Given records START

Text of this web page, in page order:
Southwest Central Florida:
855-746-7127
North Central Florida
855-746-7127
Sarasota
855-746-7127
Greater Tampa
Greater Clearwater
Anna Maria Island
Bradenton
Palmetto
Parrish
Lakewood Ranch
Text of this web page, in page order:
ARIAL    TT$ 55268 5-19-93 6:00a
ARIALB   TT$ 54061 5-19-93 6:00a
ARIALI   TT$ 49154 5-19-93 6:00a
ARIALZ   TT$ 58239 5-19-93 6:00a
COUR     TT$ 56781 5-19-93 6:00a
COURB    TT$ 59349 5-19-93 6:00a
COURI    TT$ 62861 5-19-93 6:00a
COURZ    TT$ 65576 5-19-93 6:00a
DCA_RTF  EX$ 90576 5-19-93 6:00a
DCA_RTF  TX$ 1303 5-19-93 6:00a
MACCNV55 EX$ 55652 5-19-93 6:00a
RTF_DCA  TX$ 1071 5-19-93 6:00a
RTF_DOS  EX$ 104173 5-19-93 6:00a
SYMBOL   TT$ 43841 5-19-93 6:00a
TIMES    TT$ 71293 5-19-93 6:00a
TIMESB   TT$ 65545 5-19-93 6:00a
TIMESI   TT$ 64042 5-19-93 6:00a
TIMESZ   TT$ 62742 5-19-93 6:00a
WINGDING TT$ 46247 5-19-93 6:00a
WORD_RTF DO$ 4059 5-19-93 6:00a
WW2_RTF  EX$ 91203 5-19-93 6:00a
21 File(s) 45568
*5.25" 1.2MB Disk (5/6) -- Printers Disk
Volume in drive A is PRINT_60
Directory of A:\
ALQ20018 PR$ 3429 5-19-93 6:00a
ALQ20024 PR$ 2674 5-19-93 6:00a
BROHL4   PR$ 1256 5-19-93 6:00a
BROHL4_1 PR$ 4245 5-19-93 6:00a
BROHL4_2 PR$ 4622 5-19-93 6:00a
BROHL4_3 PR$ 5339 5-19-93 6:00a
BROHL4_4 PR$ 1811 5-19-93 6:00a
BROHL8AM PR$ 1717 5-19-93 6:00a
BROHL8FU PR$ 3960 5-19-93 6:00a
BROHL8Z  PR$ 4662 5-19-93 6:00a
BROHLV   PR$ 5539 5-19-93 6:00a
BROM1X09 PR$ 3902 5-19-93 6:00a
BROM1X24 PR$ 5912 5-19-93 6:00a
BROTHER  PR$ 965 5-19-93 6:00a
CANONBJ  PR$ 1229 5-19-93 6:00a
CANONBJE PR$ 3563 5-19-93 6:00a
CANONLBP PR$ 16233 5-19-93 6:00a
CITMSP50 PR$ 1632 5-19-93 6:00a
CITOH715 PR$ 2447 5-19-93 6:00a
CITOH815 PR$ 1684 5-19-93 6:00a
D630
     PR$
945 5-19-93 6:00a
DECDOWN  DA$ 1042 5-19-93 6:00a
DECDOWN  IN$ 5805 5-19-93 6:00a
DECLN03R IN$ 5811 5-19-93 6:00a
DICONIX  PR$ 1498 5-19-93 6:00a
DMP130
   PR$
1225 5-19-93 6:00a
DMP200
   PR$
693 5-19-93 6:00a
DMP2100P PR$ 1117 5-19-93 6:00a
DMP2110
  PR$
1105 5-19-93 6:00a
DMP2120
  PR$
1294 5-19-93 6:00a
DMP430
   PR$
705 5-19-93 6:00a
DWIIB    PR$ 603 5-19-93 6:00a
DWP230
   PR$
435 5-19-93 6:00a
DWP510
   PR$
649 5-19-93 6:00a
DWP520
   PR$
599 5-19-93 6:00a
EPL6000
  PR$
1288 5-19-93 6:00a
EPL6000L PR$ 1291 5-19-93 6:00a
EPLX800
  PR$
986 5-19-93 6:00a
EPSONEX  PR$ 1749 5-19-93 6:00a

Given records END
Given records START

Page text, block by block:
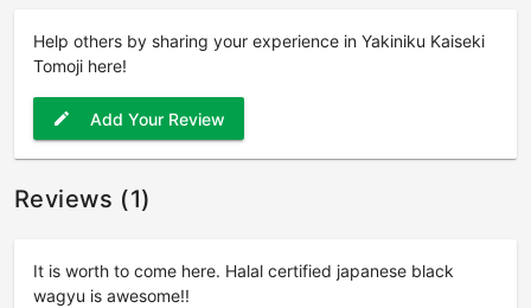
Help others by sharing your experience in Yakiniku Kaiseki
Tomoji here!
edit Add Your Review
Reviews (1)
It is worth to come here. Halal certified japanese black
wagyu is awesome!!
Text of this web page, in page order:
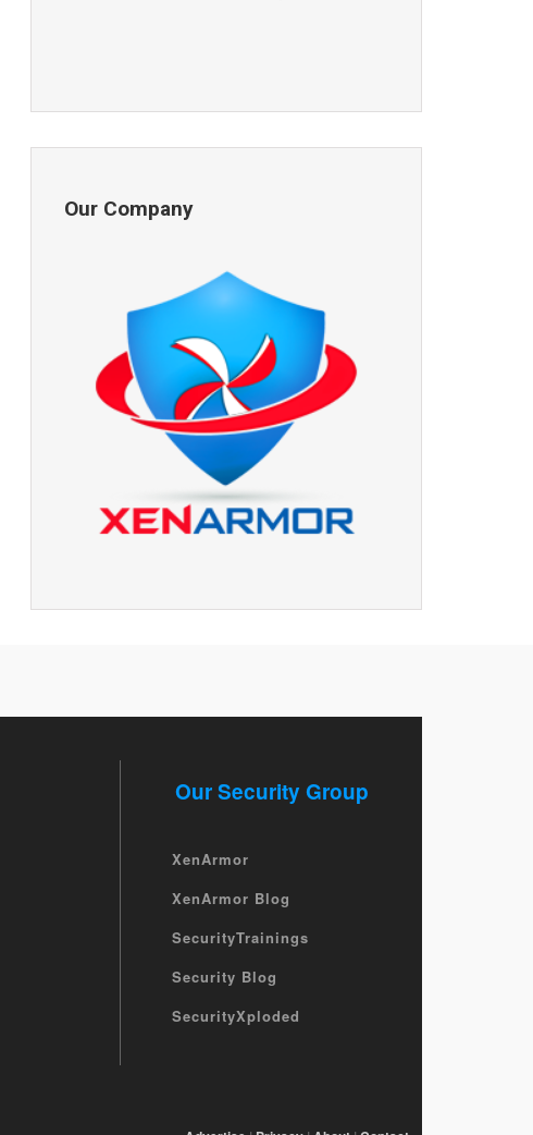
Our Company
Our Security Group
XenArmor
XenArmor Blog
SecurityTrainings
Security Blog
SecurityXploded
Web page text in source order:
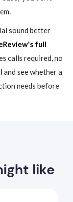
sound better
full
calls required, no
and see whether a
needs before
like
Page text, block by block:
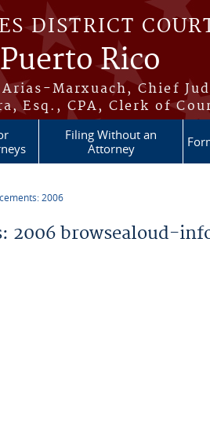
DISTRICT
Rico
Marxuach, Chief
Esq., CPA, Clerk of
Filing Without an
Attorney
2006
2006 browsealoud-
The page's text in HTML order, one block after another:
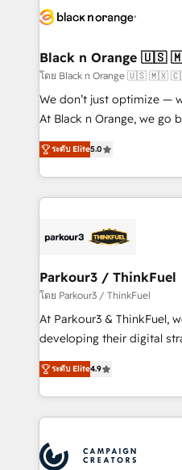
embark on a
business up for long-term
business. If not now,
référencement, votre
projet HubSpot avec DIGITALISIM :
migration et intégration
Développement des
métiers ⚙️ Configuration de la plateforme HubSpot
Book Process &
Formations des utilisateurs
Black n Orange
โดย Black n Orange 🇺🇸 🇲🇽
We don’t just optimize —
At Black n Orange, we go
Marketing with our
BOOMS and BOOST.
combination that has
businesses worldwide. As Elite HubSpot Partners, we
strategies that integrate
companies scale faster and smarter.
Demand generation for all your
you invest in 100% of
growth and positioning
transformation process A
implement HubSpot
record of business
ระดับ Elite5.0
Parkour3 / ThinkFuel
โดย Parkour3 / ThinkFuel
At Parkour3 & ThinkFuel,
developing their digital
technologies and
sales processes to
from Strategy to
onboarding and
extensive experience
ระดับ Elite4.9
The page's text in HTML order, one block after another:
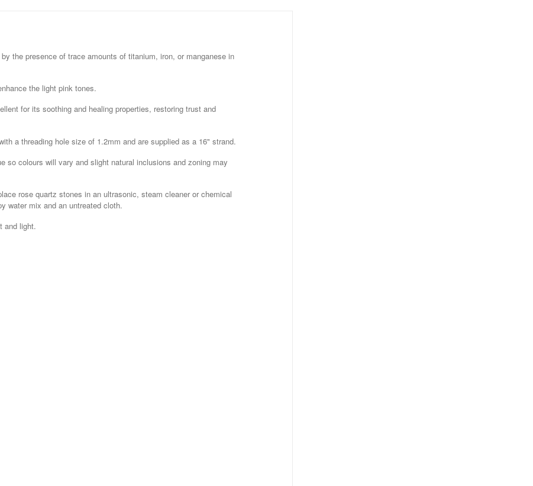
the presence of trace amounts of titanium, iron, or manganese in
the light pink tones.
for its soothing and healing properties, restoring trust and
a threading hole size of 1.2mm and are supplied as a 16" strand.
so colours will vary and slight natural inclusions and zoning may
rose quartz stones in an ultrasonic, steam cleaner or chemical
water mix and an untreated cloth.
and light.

Given records END
Given records START

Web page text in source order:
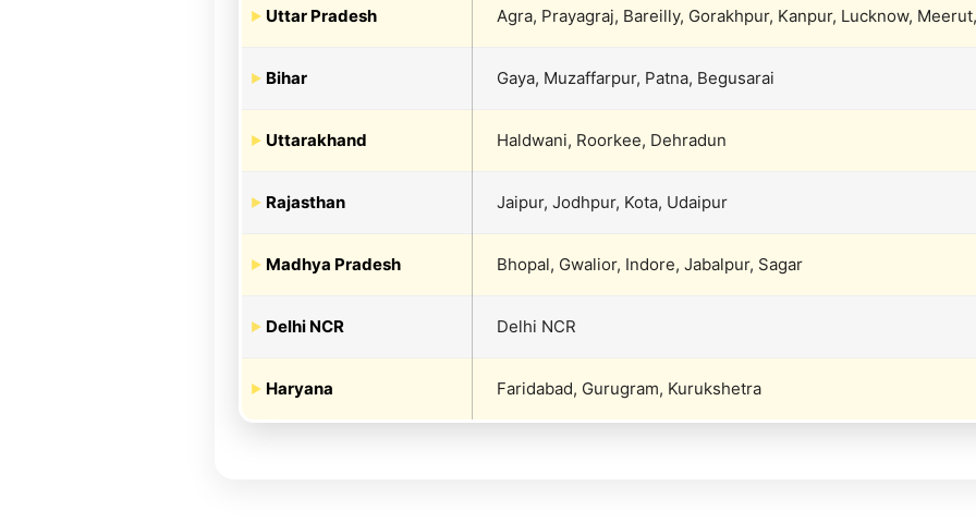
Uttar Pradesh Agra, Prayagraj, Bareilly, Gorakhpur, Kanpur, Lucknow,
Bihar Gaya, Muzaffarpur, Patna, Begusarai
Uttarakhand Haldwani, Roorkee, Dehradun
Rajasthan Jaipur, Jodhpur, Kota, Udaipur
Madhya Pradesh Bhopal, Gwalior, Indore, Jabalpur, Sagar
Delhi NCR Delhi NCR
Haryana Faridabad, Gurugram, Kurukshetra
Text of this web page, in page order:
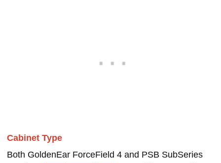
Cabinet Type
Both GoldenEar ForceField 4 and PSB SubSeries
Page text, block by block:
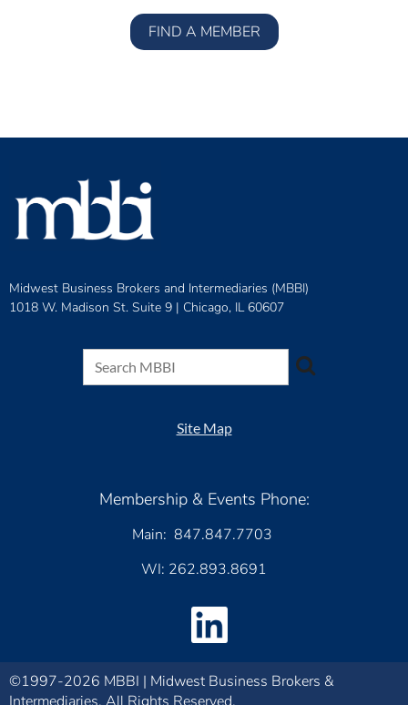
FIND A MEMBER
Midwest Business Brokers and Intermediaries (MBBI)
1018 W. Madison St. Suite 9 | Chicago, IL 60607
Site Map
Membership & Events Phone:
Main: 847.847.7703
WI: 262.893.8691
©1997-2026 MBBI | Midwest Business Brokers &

Given records END

Copy the stretch of the records above that runs from the line with "65576 5-19-93 6:00a" through the line with "-- Printers Disk". Both end lines belong in the copy, and nothing else does.

COURZ    TT$ 65576 5-19-93 6:00a
DCA_RTF  EX$ 90576 5-19-93 6:00a
DCA_RTF  TX$ 1303 5-19-93 6:00a
MACCNV55 EX$ 55652 5-19-93 6:00a
RTF_DCA  TX$ 1071 5-19-93 6:00a
RTF_DOS  EX$ 104173 5-19-93 6:00a
SYMBOL   TT$ 43841 5-19-93 6:00a
TIMES    TT$ 71293 5-19-93 6:00a
TIMESB   TT$ 65545 5-19-93 6:00a
TIMESI   TT$ 64042 5-19-93 6:00a
TIMESZ   TT$ 62742 5-19-93 6:00a
WINGDING TT$ 46247 5-19-93 6:00a
WORD_RTF DO$ 4059 5-19-93 6:00a
WW2_RTF  EX$ 91203 5-19-93 6:00a
21 File(s) 45568
*5.25" 1.2MB Disk (5/6) -- Printers Disk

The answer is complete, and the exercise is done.